Conceptual Assumptions in WE1S Topic Modeling

by Joyce McGee Brummet, Mauro Carassai, Dr. Colleen Tripp, and Katie Wolf
Published July 30, 2018

The WE1S Research Blog posts discoveries, observations, and questions by project members bearing on WE1S's themes and methods. (For context, see "About" WE1S.)
In the Philosophy of Methods research group, we hoped this summer to make transparent the implicit assumptions of WE1S’s methods and consider how these assumptions affect our research outcomes. In particular, we were interested in the overall interpretive protocol of the WE1S research project. For example, while the current WE1S “Interpreting Topic Models” resource page includes a focus on topic model interpretation via quantitative methods, our research on the Philosophy of WE1S Methods indicates the significance of ways of close-reading during the process and the importance of literary theory in WE1S’s project of machine-coded learning.

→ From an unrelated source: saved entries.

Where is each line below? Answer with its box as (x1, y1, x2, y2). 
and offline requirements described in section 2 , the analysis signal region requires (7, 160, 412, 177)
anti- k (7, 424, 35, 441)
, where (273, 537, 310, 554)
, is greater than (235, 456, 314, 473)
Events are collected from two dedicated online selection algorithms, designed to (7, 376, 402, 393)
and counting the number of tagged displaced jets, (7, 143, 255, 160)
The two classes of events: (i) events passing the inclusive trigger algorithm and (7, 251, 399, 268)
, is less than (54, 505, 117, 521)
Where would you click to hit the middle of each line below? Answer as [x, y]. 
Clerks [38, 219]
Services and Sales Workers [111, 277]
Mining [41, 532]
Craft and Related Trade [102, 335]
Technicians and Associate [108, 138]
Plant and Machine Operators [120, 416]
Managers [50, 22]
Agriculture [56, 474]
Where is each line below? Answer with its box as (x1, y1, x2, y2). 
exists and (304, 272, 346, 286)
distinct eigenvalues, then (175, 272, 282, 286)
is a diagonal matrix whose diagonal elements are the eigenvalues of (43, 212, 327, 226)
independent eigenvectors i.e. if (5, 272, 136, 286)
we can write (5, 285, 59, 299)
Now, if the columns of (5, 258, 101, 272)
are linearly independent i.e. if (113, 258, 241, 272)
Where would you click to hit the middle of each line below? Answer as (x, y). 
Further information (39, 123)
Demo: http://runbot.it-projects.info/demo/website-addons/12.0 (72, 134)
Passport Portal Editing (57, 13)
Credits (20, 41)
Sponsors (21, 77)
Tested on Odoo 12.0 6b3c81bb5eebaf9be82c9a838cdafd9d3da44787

Considering this, the Philosophy of Methods research group developed a tentative interpretive protocol based on the significance of language and theory-oriented close-reading processes in the creation of outcomes for WE1S. For example, when we develop WE1S topic labels, is it, as critic Miriam Posner would argue, something as simple as “finding patterns” in the associated topic words and crafting a label? Or, is the process more complex and affected by our implicit ways of close-reading? Joan A, a humanities scholar interested in economics, for example, may see and label a preponderance of topics based on conceptual ideas, such as money, power, and labor, while Mary K., a computer science high school teacher, may note a preponderance of topics based on the particular and material, such as the work day in Dublin and middle class administrators in a European university. Our group’s informal experimenting with topic labeling produced these very same diverse results in labels.

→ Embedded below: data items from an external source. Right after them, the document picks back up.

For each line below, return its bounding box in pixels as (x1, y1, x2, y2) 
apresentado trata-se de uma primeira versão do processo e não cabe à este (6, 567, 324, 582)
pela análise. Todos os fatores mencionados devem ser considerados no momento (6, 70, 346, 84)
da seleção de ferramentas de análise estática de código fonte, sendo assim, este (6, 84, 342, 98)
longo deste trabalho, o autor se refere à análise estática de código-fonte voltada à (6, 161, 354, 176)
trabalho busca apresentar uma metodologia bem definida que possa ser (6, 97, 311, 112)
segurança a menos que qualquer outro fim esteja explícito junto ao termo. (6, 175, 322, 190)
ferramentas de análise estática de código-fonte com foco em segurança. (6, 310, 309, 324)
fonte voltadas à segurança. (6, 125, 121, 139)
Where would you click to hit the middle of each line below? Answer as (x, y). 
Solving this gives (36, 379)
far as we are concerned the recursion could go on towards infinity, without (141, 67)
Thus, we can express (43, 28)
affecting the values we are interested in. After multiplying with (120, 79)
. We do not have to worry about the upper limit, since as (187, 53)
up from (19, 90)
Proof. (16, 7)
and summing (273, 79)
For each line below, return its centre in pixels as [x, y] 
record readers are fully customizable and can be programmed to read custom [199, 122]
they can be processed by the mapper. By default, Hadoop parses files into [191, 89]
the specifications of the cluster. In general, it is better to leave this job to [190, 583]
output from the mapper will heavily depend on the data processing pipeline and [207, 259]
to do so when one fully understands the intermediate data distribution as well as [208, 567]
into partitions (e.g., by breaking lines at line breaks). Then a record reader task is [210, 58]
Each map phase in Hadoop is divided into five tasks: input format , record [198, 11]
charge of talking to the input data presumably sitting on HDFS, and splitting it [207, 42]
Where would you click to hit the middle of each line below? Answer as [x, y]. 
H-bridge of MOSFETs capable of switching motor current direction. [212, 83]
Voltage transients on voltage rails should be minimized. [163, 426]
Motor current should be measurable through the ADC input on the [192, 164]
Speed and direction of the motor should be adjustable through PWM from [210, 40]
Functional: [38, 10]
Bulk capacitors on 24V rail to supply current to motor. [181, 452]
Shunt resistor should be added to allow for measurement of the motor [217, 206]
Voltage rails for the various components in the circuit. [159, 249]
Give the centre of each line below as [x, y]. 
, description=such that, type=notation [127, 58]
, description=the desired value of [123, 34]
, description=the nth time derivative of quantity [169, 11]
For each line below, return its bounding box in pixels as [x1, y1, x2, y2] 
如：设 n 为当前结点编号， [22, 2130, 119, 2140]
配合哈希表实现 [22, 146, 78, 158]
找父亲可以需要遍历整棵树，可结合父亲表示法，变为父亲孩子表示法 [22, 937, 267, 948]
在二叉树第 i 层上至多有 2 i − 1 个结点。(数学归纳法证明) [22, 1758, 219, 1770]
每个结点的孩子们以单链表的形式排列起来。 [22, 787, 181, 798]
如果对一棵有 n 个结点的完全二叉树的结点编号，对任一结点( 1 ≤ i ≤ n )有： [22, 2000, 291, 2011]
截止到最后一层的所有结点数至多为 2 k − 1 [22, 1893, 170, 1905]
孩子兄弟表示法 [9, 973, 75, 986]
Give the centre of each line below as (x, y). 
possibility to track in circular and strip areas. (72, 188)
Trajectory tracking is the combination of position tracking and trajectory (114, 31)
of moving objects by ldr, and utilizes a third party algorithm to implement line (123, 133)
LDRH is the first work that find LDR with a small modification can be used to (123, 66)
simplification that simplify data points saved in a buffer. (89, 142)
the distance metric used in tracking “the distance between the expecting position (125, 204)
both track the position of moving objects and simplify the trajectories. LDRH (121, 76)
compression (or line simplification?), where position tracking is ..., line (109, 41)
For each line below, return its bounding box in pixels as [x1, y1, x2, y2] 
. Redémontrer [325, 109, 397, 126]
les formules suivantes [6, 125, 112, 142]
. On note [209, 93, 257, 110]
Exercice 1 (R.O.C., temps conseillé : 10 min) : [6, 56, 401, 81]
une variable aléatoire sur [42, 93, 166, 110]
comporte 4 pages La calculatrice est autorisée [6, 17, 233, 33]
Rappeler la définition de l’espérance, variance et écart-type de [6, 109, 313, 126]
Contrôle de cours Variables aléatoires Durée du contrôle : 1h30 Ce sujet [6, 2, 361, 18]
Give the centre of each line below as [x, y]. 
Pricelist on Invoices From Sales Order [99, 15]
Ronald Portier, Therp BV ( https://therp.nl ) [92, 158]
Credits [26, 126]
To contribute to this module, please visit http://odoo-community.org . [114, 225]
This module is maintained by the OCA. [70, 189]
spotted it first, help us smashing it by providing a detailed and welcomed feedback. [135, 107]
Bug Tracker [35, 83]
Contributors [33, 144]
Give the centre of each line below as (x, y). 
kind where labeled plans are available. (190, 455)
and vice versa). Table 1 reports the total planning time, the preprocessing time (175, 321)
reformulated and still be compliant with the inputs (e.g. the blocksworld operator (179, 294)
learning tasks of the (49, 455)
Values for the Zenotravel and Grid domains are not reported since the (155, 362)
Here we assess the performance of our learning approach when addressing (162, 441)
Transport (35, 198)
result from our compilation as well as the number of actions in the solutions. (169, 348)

In short, even with the quantitative aspect of our machine-coded learning, WE1S’s methods should incorporate qualitative protocol methods and address issues of close-reading and literary theory. Operating within the WE1S open-source philosophy, our research group also aims to consider and create a reproducible, standardized way of close-reading and topic labeling that acknowledges the WE1S’s implicit ways of reading in the creation of our outputs. In this post, we outline the basic assumptions of the WE1S method. In our next post, we explain processes of a standardized, tentative interpretive protocol, “Between Subjectivity and Objectivity in Topic Labeling.”

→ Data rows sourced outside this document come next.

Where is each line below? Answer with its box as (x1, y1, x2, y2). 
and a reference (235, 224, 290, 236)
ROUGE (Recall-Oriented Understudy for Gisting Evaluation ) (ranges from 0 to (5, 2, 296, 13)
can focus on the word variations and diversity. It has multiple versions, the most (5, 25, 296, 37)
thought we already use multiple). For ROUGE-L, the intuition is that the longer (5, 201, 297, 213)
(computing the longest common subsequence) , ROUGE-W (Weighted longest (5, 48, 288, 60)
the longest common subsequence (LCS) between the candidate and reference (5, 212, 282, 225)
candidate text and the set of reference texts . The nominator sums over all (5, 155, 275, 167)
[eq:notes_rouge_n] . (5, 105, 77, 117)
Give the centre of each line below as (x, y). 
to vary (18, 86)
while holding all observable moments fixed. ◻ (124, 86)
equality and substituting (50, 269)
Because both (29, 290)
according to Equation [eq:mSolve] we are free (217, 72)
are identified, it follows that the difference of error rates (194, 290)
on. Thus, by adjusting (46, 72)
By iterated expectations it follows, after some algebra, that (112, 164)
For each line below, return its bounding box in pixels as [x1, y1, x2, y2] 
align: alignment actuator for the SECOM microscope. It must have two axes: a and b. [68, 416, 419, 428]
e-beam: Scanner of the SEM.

We list below the implicit assumptions about our collective ways of reading that have guided the WE1S activities so far:

  1. A large collection of documents (produced by many different authors, produced under many different circumstances, in different contexts, for different purposes, and available through many different channels) can be made sense of by using probabilistic computational methods (topic modeling) and interpreted through a humanistic lens.
  2. Even before the topic model is produced and considered by an interpreter, the topic modeling process will include multiple stages of subjective interpretational actions/decisions including: corpus design, creating stop word lists, organizing data, cleaning data, choosing the number of topics that appear in the model. etc.
  3. We operate under the assumption of a general reconfiguration of authorship (distributed), readership (human and computational blend), and temporal and spatial categories (language acts grouped across variable time intervals and variable geographical areas), and we might have to reinterpret data as a product of discourses (to which authors participate in different ways, at different degrees and times, positionalities, etc.).
  4. A rigorous, standardized interpretive protocol is desirable for the WE1S open source aims. The protocol involves both human reading and other possible computational techniques (including Word Embedding, Word vectors, etc.) and/or statistic parameters (weight, relevance, saliency, marginal probabilities, etc.)

Each of the above pre-assumptions requires the topic modeler to make some kind of explicit decision based on interpretation and close-reading. We will address the in-depth discussions of such decisions in a number of dedicated blog posts.